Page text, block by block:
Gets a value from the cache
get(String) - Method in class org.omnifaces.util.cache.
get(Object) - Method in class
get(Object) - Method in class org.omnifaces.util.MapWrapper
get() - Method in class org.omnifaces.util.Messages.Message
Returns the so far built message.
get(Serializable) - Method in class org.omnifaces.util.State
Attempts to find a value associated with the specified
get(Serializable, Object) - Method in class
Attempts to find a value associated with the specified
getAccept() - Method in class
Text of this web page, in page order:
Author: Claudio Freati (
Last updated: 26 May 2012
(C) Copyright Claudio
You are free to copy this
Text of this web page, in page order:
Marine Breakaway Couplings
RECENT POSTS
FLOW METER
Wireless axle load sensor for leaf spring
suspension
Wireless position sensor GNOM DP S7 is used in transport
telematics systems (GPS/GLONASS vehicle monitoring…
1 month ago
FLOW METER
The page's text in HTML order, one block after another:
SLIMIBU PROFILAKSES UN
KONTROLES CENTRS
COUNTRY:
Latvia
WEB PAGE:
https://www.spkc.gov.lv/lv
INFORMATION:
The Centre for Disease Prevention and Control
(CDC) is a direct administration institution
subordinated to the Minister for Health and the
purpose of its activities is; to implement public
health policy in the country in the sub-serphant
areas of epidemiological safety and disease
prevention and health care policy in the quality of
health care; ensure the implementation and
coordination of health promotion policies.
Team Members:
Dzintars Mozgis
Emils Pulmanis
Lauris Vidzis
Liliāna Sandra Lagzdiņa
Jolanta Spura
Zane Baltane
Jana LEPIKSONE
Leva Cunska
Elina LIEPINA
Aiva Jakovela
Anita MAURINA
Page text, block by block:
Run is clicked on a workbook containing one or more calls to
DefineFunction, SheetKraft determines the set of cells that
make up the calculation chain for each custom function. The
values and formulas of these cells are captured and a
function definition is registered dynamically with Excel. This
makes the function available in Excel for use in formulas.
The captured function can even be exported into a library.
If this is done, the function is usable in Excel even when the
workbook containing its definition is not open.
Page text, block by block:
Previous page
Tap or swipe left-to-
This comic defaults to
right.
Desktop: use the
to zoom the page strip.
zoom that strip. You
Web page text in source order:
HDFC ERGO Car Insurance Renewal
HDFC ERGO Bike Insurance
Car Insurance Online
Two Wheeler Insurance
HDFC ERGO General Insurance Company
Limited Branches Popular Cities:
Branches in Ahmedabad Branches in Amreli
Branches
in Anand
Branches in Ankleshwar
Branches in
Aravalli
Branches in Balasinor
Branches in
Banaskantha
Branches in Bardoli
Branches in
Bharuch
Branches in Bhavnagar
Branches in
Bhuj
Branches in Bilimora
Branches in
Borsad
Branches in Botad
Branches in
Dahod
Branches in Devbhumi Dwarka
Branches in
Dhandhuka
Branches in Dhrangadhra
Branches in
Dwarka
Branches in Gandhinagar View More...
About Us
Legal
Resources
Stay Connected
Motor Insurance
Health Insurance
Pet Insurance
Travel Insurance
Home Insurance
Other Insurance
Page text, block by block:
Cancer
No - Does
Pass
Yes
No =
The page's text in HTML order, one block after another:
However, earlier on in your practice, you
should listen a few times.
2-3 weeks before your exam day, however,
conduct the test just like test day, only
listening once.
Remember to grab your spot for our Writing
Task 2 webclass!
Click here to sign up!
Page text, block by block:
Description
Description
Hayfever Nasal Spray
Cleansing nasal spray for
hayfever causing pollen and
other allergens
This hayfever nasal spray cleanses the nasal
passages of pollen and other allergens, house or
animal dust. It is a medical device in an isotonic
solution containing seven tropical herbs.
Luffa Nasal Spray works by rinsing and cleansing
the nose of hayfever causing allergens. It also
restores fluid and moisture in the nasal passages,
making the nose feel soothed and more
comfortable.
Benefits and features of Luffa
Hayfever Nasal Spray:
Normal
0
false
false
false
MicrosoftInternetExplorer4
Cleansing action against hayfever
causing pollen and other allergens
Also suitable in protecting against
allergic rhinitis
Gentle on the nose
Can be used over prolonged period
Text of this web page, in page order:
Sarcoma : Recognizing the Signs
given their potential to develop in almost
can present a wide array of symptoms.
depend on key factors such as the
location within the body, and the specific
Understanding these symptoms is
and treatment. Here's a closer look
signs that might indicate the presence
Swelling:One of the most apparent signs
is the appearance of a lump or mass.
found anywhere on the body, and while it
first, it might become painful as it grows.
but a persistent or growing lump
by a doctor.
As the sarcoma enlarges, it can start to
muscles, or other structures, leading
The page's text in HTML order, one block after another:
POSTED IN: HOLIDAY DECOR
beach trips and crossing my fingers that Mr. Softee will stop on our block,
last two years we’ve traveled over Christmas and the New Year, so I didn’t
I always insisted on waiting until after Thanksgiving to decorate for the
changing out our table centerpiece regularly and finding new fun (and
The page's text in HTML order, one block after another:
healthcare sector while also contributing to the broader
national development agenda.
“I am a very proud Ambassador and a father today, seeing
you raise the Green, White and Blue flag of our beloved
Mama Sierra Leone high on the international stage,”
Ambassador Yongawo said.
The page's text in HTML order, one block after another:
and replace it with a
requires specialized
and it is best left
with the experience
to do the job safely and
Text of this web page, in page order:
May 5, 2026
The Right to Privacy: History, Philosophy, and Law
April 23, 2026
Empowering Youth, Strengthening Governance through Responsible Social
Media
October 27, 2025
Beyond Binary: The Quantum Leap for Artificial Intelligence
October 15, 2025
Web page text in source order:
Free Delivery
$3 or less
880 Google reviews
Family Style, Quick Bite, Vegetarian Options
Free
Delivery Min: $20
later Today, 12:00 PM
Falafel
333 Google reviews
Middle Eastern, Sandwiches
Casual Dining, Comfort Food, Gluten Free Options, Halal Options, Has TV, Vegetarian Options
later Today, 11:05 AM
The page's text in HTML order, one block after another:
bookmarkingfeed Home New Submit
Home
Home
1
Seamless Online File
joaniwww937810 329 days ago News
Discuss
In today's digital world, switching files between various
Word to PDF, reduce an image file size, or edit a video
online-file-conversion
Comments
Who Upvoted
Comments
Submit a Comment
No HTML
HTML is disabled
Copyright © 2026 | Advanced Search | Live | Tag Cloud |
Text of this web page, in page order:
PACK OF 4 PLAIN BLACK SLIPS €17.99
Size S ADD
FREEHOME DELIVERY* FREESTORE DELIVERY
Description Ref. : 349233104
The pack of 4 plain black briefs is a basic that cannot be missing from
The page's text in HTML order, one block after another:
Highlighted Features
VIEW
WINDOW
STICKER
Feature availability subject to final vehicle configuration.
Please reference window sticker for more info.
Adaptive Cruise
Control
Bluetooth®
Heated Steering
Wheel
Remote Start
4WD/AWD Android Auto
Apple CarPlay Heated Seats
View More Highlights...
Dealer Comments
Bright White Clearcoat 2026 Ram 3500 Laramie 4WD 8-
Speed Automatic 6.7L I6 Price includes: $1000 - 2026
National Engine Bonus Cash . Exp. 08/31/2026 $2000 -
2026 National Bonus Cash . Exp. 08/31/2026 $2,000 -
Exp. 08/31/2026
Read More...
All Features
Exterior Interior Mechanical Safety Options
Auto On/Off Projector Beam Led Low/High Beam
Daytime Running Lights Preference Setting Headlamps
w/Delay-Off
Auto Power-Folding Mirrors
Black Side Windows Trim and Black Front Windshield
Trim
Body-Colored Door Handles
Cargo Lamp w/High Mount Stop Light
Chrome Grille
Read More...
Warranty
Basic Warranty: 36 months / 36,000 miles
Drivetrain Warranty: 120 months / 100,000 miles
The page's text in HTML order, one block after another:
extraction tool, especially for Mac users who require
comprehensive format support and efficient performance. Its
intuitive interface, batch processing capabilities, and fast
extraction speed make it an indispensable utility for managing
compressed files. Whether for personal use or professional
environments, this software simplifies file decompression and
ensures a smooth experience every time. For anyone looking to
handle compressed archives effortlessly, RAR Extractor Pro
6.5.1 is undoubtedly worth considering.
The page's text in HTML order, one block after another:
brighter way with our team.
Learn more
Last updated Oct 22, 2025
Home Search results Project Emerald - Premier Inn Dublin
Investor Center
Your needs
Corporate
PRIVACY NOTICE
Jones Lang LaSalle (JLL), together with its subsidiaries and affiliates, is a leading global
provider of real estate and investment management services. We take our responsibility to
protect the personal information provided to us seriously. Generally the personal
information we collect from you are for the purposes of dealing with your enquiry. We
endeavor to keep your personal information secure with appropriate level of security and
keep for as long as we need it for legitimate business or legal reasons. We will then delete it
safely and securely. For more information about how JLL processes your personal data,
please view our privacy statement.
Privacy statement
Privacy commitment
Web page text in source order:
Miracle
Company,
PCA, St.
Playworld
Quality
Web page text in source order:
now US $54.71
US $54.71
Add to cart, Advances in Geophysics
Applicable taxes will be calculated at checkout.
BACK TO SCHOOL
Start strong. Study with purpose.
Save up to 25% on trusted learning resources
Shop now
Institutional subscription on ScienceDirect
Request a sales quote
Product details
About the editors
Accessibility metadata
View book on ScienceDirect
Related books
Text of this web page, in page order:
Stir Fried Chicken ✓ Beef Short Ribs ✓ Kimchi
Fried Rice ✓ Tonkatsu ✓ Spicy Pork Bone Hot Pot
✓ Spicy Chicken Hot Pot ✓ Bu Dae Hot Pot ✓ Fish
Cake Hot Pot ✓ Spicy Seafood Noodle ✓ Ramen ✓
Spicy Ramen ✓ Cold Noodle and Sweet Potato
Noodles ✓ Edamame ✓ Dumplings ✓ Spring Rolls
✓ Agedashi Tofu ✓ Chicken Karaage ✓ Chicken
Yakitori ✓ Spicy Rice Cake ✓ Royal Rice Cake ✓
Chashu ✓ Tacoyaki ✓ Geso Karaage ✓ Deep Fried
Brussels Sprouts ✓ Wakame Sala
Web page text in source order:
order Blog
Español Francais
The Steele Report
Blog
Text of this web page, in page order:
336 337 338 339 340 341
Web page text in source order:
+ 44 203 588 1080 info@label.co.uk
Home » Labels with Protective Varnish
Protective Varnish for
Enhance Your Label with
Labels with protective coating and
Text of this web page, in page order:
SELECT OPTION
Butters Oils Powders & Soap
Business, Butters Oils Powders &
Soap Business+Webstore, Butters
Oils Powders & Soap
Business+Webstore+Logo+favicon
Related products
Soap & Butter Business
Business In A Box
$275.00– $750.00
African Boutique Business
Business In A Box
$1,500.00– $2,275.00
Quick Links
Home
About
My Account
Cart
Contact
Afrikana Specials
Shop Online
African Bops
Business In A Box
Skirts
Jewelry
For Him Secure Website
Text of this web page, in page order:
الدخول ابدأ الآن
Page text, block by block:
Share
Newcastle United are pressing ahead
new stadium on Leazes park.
+ + +
-- GOAL OF THE EXERCISE --
Where the listing above has a line with "Banaskantha", start there, and output every line exactly through the line with "Cleansing nasal spray for", which is also included.

-- PROBLEM SOLUTION --
Banaskantha
Branches in Bardoli
Branches in
Bharuch
Branches in Bhavnagar
Branches in
Bhuj
Branches in Bilimora
Branches in
Borsad
Branches in Botad
Branches in
Dahod
Branches in Devbhumi Dwarka
Branches in
Dhandhuka
Branches in Dhrangadhra
Branches in
Dwarka
Branches in Gandhinagar View More...
About Us
Legal
Resources
Stay Connected
Motor Insurance
Health Insurance
Pet Insurance
Travel Insurance
Home Insurance
Other Insurance
Page text, block by block:
Cancer
No - Does
Pass
Yes
No =
The page's text in HTML order, one block after another:
However, earlier on in your practice, you
should listen a few times.
2-3 weeks before your exam day, however,
conduct the test just like test day, only
listening once.
Remember to grab your spot for our Writing
Task 2 webclass!
Click here to sign up!
Page text, block by block:
Description
Description
Hayfever Nasal Spray
Cleansing nasal spray for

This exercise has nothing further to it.